3.7.2 Association between hearing loss, cognitive impairment, and GMV in subgroups
Figure 5 presents the findings for hearing loss, cognitive impairment, and GMV of ROIs for the presbycusis subgroups. In the presbycusis-CP group, TMT-B scores were positively related with the GMV of the hippocampus (r = 0.148, p = 0.038), SRT was negatively correlated with the GMV of the superior frontal cortex (r = -0.404, p = 0.045), and DPOAE was negatively correlated with the GMV of the posterior cingulate (r = -0.398, p = 0.049). In the presbycusis-CI group, L-PT was positively correlated with the GMV of the hippocampus (r = 0.370, p = 0.026), SDMT was positively correlated with the GMV of the hippocampus (r = 0.339, p = 0.043), and Stroop score was negatively correlated with the GMV of the hippocampus (r = -0.349, p = 0.037).

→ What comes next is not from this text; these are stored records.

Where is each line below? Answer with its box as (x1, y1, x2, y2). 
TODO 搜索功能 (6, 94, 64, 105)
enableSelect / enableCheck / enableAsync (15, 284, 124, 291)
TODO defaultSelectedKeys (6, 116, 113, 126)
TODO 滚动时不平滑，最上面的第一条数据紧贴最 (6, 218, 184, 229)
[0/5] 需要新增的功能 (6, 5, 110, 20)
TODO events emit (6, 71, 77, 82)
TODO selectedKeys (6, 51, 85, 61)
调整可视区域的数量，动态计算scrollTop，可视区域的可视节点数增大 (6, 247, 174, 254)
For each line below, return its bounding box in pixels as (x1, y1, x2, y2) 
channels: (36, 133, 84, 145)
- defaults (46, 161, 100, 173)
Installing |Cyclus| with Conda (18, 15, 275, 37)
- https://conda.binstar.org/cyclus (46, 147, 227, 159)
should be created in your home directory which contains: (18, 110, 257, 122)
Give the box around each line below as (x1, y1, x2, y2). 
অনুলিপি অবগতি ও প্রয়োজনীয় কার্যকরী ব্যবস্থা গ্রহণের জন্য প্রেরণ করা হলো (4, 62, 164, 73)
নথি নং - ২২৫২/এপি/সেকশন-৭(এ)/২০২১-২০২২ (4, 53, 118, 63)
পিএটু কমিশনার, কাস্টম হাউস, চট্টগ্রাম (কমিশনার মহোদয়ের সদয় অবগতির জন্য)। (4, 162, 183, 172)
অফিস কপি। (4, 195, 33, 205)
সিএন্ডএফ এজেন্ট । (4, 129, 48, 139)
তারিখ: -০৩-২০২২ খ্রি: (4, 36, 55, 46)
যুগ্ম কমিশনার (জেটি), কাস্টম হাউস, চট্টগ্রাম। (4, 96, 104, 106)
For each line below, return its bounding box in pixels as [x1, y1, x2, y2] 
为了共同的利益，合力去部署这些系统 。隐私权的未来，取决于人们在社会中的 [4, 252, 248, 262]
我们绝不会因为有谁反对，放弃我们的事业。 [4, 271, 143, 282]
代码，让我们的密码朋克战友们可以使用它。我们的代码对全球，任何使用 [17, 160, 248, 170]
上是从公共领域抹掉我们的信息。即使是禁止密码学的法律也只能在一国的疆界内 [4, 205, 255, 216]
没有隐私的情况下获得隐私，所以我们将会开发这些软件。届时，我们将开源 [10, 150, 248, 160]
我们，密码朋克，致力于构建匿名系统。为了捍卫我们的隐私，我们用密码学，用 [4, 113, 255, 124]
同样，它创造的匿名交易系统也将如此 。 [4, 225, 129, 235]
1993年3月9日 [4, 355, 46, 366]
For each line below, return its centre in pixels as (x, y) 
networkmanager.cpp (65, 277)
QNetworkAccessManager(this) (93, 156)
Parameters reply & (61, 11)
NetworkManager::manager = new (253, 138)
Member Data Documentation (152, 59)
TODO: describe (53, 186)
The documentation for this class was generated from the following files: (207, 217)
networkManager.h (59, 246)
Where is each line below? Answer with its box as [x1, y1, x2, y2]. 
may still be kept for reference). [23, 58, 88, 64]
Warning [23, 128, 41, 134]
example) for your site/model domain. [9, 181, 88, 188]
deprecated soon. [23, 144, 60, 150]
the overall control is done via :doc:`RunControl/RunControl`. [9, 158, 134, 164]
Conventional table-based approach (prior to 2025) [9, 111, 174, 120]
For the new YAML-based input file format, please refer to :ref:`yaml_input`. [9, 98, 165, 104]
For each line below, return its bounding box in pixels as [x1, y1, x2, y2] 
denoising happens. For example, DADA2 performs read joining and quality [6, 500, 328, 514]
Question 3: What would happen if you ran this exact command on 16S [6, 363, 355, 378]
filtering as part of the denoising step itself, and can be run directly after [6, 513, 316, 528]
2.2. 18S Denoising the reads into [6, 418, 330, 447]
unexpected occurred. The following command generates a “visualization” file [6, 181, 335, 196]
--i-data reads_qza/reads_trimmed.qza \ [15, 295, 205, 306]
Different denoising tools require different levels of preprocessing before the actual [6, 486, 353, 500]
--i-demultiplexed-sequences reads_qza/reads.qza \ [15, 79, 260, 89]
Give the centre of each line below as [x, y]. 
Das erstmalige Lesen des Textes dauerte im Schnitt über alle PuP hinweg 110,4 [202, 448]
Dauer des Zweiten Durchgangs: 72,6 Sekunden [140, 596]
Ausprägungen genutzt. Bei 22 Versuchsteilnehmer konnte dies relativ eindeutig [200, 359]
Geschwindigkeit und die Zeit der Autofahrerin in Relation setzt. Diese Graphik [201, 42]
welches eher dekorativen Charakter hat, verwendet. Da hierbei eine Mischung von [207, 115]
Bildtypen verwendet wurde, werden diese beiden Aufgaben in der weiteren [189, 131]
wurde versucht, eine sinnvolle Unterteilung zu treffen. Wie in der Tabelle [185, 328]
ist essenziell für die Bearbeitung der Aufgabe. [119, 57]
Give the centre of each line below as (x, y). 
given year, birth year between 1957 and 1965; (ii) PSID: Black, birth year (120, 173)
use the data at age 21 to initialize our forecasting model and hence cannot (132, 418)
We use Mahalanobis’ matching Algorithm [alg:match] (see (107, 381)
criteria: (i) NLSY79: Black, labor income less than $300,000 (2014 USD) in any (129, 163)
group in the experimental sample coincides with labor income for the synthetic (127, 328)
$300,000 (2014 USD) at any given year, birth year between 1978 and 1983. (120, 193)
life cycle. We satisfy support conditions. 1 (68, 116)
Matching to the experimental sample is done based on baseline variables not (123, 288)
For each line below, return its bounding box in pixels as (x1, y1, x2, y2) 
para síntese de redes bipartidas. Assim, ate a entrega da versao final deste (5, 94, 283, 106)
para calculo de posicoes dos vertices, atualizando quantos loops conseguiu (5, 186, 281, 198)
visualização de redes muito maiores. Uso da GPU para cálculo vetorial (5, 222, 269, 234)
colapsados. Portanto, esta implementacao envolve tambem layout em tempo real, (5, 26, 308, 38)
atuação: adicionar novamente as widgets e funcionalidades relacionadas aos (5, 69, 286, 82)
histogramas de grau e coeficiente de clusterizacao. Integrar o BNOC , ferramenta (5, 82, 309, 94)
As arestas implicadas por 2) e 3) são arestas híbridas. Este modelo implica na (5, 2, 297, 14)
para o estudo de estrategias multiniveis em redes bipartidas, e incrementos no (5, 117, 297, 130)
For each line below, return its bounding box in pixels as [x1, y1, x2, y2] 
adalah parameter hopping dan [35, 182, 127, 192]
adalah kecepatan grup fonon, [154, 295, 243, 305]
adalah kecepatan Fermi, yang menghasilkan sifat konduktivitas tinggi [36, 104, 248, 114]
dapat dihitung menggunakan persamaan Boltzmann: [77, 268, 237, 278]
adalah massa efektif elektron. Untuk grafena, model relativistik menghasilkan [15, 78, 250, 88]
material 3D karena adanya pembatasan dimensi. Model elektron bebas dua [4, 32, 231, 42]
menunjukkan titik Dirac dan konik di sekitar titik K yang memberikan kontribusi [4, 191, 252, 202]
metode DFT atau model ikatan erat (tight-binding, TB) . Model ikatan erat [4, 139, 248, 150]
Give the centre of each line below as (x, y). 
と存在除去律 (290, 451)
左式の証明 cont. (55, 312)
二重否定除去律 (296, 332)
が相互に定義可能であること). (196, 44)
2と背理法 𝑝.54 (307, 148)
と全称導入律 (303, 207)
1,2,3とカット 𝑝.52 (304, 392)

3.7.3 Mediation analysis between the hippocampus, SFC, and posterior cingulate
The mediation analysis indicated significant indirect effects of the hippocampus on the relationship between the SFC and posterior cingulate in presbycusis patients (β = 0.1574, 95% CI = [0.0510, 0.3053]) and the presbycusis-CI subgroup (β = 0.2001, 95% CI = [0.0117, 0.4015]). However, there was no mediation effect in the NH group or the presbycusis-CP subgroup. The magnitude of the mediation effect was 52.74% in the presbycusis group and 56.14% in the presbycusis-CI (Fig. 6). As the education level differed significantly between the two subgroups (Supplementary Table B), we performed a moderating effect analysis in the presbycusis-CI subgroup to evaluate the influence of education level on the mediation model. As shown in Supplementary Fig. 1, the moderated mediation effect was negative and the confidence interval contained 0 (β = -0.0341; 95% CI = [-0.019, 0.1487]). Therefore, we conclude that education level does not regulate the indirect effect of GMV of the superior frontal cortex on GMV of the posterior cingulate cortex via GMV of the hippocampus.